THE PROBLEM: Pictures are to be left out. Return exactly the lines below from the one with "you can create one that works." up to and including the one with "Highridge has been".

EXERCISE INPUT:
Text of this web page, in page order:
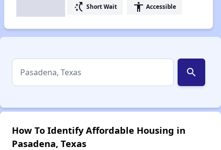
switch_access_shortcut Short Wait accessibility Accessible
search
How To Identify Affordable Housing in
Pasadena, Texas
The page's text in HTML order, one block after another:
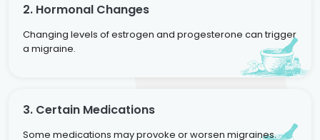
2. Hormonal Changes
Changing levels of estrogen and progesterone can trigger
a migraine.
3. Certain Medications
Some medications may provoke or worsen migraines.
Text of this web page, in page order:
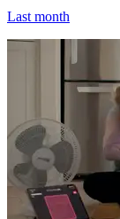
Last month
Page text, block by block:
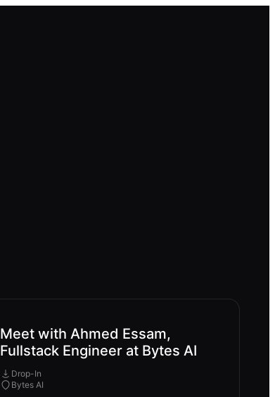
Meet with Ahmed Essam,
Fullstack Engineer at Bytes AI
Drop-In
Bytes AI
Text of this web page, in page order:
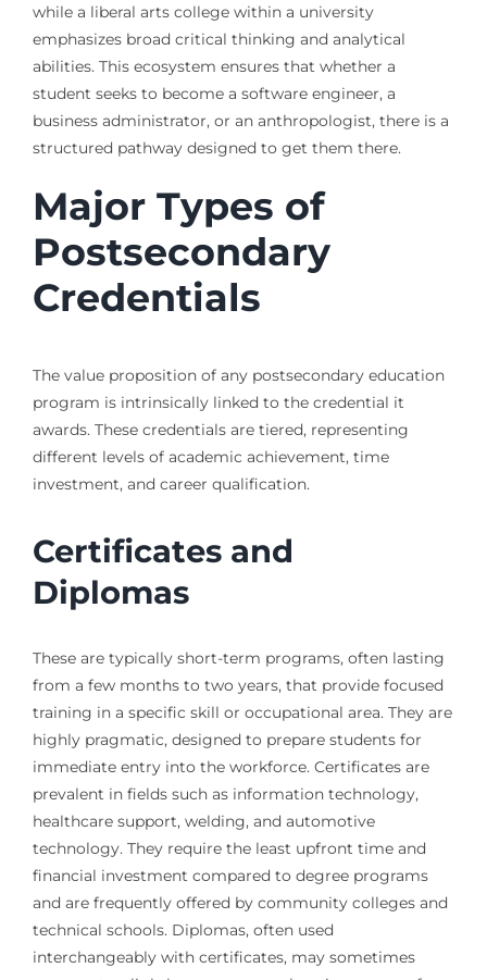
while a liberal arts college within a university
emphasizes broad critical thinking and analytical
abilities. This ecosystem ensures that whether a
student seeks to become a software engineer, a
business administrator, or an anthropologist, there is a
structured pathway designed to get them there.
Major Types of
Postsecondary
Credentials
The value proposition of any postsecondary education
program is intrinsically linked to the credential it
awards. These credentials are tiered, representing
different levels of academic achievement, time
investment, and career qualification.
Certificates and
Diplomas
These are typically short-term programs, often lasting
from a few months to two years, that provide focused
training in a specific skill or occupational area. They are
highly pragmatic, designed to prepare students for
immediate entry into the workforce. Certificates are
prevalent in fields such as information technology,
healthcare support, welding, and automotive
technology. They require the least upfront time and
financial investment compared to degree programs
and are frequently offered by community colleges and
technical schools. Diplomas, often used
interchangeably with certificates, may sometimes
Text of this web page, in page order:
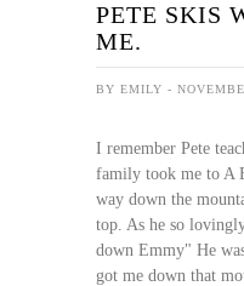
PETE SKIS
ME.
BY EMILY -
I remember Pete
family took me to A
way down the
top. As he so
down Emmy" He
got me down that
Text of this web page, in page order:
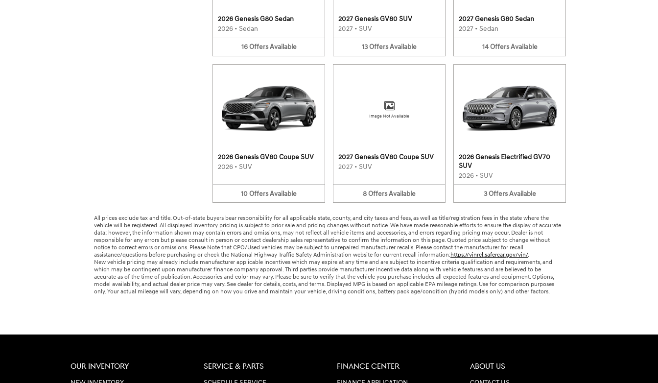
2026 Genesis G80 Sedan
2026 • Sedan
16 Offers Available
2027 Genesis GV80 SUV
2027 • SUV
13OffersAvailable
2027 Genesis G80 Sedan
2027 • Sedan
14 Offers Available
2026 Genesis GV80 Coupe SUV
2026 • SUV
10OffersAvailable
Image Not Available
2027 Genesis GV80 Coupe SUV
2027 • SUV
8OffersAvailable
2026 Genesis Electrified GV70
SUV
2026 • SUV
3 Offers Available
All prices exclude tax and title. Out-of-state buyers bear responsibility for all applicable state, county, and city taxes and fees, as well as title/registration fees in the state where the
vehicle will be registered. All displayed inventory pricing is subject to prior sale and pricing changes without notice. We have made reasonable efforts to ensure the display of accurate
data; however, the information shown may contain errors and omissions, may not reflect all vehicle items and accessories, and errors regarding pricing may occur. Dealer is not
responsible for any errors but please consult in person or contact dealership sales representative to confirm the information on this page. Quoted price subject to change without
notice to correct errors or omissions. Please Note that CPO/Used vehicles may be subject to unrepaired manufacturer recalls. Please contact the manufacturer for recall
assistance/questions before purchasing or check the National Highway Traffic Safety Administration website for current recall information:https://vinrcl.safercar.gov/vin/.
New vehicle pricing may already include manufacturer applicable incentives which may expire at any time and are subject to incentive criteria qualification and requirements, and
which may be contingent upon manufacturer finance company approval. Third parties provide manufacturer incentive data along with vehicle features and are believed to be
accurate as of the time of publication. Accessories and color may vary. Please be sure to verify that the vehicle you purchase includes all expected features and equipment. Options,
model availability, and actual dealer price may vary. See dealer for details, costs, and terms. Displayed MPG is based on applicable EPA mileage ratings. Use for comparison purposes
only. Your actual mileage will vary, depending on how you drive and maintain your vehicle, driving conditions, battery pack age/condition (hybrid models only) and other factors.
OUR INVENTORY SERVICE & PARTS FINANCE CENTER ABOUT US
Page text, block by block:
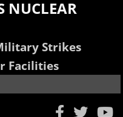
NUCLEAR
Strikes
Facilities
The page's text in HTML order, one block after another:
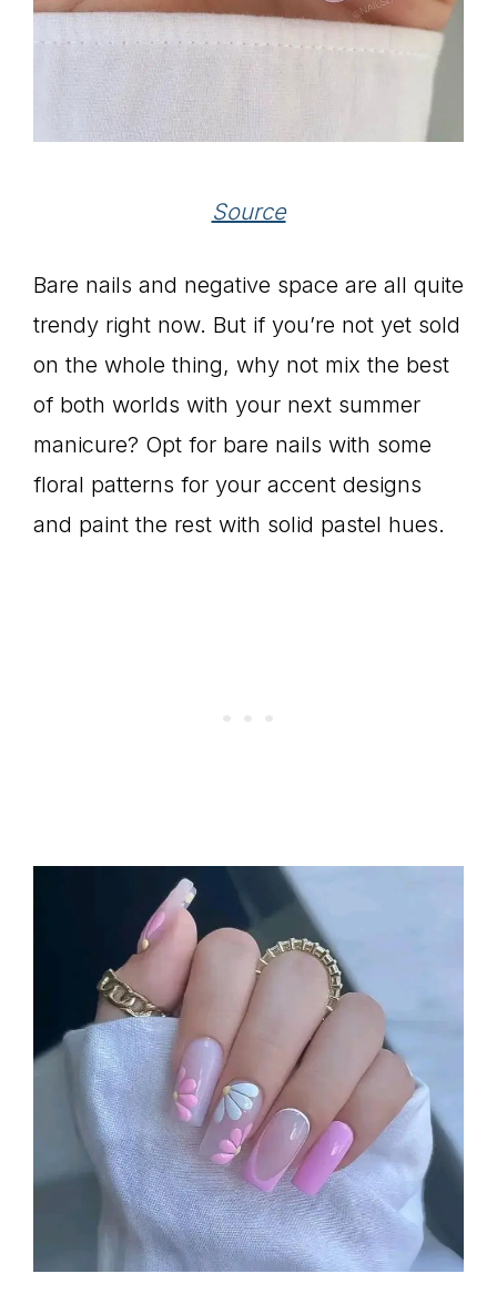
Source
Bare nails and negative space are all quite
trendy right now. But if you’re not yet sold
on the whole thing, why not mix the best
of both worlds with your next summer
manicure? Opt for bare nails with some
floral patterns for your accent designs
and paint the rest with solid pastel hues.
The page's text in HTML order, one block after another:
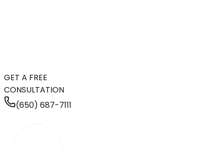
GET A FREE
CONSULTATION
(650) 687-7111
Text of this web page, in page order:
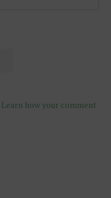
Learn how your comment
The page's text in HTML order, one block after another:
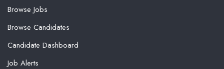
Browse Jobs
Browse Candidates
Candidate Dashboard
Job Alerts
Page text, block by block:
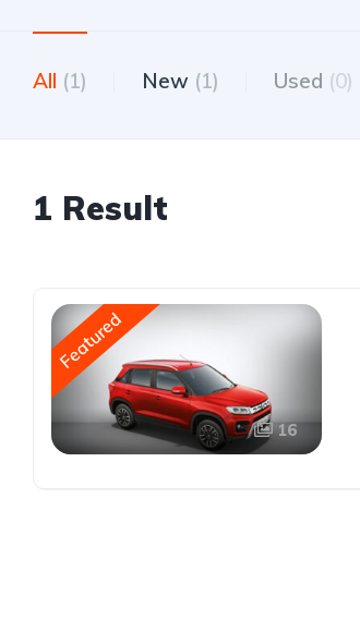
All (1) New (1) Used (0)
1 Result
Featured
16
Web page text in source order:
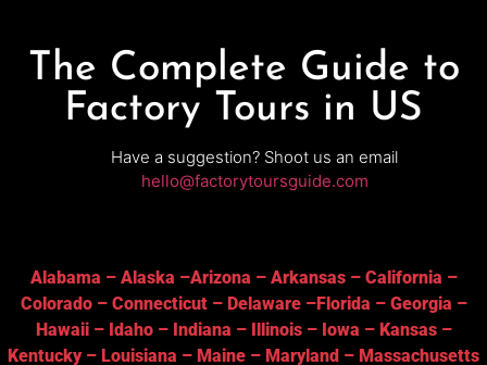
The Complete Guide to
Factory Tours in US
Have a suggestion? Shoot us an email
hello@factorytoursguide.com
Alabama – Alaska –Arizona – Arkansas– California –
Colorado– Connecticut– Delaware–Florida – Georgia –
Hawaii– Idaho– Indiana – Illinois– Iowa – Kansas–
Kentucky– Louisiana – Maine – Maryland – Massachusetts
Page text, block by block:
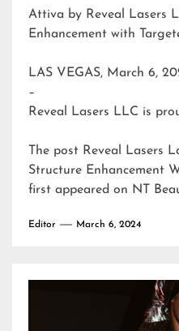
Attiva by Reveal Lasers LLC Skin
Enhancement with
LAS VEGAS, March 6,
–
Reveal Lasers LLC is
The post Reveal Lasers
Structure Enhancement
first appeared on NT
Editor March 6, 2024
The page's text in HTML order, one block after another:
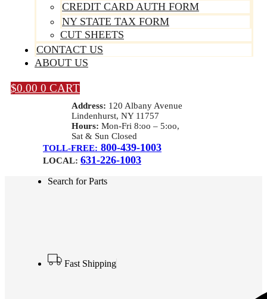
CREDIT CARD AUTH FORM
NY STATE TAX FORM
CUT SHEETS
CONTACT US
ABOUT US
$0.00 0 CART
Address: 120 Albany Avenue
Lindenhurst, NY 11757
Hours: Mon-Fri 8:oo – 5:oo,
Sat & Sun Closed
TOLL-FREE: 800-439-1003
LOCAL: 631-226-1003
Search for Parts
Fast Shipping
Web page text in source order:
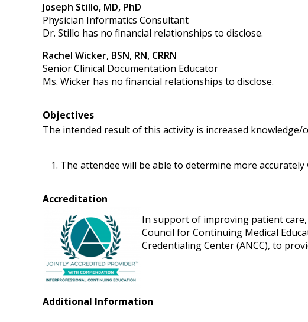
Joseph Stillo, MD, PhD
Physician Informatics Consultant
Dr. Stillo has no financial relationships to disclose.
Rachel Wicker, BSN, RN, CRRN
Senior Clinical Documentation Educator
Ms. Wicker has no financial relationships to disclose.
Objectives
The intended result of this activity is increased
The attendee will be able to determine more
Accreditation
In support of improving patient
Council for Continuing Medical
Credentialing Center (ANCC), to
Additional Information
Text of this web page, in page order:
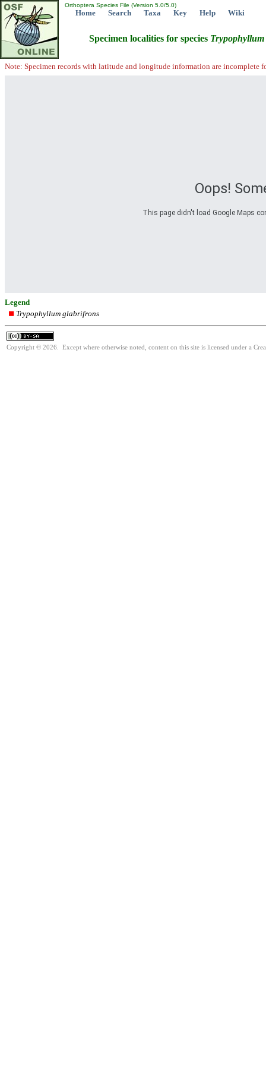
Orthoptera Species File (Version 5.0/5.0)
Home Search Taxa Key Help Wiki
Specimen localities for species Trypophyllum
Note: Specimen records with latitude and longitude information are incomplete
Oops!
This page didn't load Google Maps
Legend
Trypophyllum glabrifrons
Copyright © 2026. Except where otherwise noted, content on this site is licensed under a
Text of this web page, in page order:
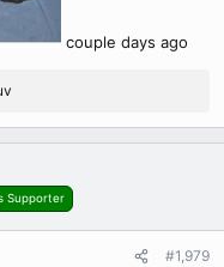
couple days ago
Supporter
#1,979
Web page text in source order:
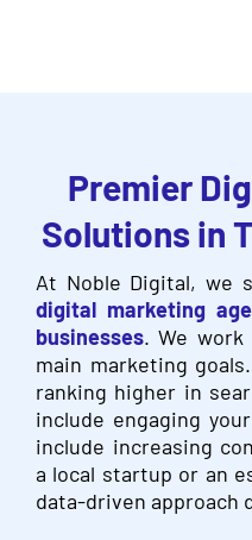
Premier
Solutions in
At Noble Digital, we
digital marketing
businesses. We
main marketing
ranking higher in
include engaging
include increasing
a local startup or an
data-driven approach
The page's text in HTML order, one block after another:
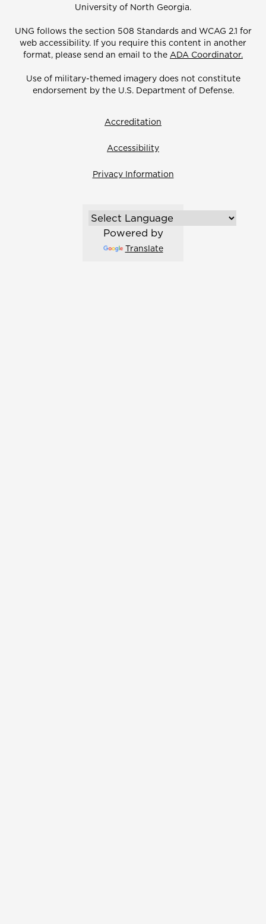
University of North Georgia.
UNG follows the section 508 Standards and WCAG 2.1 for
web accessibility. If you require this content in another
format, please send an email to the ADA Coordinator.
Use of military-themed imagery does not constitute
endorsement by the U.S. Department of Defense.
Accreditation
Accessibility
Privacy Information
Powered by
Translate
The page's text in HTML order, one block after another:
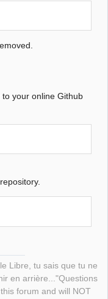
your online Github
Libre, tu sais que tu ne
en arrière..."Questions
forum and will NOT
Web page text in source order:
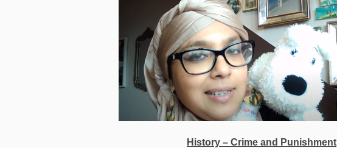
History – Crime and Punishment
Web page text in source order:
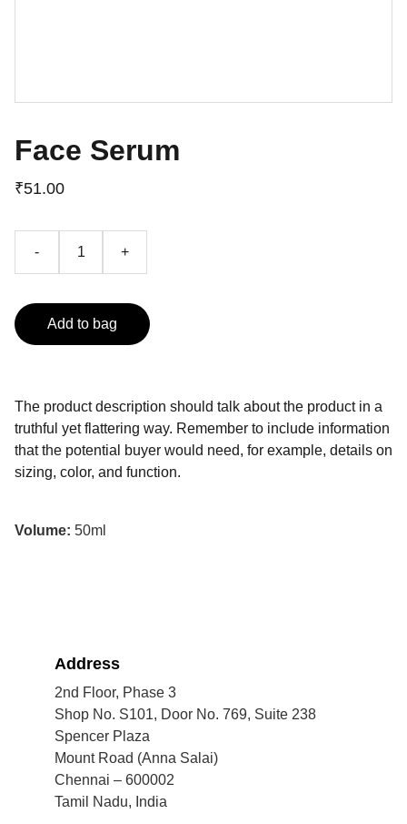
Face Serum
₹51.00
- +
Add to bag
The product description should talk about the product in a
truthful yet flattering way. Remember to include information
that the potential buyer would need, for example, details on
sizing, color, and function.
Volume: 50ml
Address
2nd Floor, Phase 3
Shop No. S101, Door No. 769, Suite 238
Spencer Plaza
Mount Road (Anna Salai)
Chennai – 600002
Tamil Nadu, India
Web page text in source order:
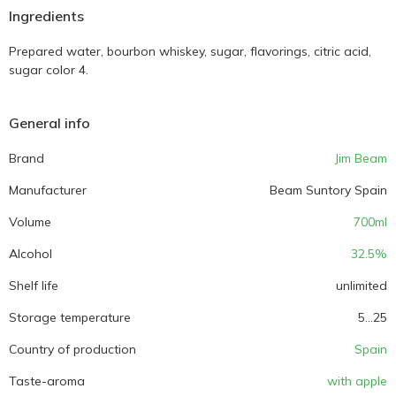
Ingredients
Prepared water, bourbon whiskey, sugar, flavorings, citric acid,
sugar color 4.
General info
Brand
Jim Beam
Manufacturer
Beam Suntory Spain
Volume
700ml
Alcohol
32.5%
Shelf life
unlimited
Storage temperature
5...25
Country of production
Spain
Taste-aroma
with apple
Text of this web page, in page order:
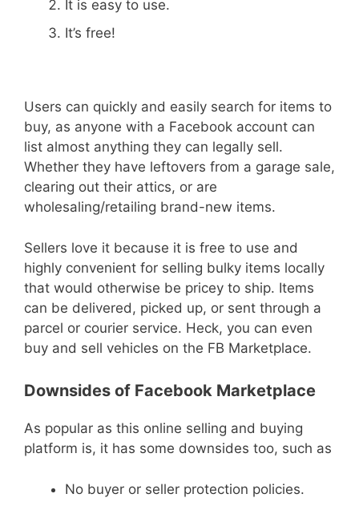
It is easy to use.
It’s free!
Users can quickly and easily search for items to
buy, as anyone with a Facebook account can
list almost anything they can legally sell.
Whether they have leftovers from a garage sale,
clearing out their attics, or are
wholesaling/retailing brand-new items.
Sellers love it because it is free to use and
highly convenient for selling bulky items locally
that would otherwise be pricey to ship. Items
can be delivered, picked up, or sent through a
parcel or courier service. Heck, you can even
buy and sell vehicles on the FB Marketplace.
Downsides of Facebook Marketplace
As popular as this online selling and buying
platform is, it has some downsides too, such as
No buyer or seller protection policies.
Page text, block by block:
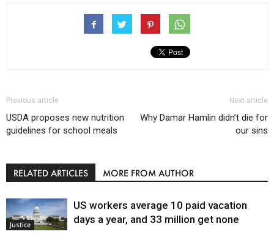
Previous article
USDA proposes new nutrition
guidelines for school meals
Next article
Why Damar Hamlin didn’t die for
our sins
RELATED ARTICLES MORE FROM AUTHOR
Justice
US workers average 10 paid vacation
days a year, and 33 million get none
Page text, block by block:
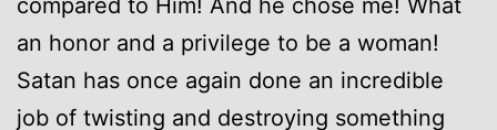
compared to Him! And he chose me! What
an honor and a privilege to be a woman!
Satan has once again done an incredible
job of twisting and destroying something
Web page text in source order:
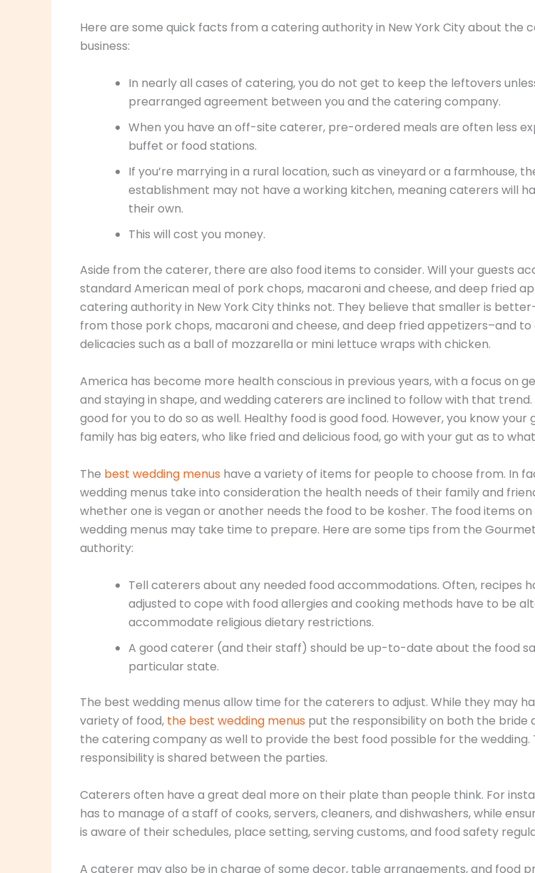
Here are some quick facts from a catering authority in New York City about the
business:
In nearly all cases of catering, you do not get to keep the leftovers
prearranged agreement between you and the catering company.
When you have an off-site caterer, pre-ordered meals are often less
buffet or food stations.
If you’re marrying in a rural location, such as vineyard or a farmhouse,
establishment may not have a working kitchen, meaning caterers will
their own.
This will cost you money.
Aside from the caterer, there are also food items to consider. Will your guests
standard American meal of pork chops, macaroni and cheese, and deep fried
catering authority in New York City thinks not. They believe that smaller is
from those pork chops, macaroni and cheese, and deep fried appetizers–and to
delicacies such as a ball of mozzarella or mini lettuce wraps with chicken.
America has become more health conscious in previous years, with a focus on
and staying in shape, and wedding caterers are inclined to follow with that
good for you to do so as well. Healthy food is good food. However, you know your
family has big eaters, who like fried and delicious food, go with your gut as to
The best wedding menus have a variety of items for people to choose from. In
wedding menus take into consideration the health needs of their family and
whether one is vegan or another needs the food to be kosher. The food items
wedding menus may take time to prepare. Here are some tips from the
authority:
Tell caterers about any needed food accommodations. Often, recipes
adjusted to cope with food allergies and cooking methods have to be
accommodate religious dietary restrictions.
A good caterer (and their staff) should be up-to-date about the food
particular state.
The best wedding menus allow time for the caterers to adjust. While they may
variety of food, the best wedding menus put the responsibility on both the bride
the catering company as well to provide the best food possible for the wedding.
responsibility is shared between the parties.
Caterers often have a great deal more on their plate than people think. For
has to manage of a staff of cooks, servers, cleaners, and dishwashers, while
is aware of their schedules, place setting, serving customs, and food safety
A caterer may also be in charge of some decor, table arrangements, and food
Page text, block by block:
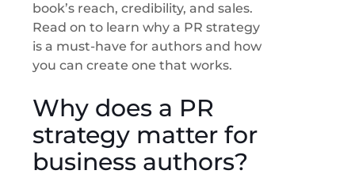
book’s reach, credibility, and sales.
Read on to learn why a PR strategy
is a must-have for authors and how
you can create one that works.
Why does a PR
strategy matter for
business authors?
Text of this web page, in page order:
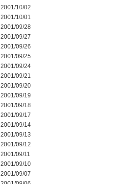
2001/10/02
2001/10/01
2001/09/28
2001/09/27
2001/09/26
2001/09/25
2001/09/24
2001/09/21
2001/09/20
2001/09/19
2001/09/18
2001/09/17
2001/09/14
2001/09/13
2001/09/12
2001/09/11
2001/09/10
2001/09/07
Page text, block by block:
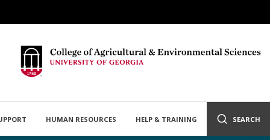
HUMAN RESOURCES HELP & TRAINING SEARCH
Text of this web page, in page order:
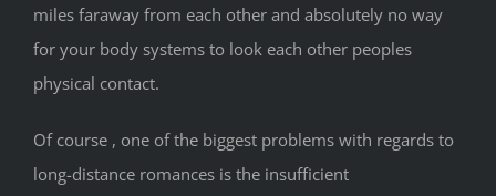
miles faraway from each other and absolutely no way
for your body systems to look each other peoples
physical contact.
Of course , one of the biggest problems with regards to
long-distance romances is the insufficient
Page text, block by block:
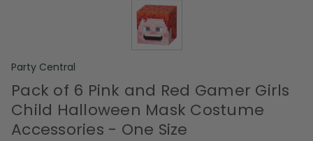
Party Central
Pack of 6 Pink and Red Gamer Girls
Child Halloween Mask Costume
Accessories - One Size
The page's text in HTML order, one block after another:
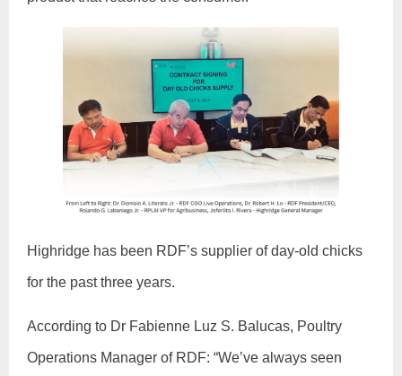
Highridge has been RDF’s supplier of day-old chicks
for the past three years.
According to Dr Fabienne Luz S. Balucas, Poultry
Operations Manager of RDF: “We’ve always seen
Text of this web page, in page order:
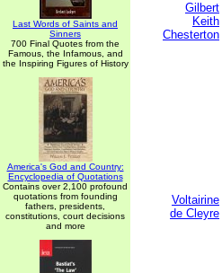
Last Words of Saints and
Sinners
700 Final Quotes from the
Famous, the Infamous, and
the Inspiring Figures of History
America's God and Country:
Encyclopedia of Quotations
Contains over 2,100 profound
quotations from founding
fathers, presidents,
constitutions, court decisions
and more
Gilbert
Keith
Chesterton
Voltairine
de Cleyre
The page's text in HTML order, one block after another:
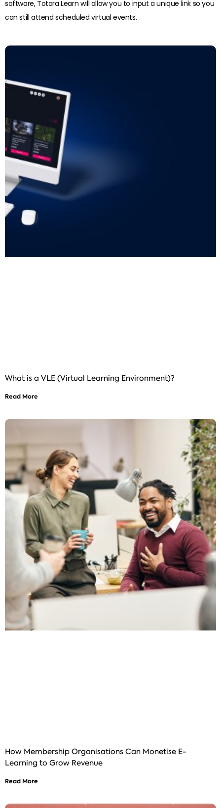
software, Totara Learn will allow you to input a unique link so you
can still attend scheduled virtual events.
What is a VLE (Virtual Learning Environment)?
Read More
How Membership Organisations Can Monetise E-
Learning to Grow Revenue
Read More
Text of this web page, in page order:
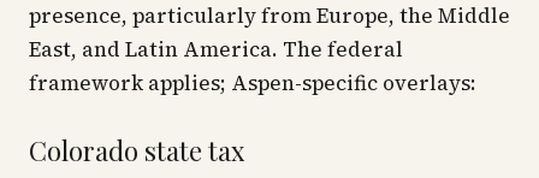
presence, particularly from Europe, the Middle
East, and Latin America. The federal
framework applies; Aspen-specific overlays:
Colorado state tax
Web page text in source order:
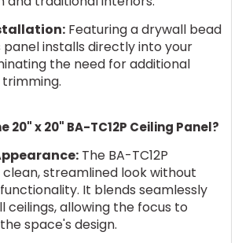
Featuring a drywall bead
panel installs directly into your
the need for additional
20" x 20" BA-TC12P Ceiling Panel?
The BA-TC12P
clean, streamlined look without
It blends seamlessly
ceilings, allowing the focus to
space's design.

THE COMPLETED TASK:
you can create one that works.
Why does a PR
strategy matter for
business authors?
Text of this web page, in page order:
2001/10/02
2001/10/01
2001/09/28
2001/09/27
2001/09/26
2001/09/25
2001/09/24
2001/09/21
2001/09/20
2001/09/19
2001/09/18
2001/09/17
2001/09/14
2001/09/13
2001/09/12
2001/09/11
2001/09/10
2001/09/07
Page text, block by block:
HUMAN RESOURCES HELP & TRAINING SEARCH
Text of this web page, in page order:
miles faraway from each other and absolutely no way
for your body systems to look each other peoples
physical contact.
Of course , one of the biggest problems with regards to
long-distance romances is the insufficient
Page text, block by block:
Party Central
Pack of 6 Pink and Red Gamer Girls
Child Halloween Mask Costume
Accessories - One Size
The page's text in HTML order, one block after another:
Highridge has been RDF’s supplier of day-old chicks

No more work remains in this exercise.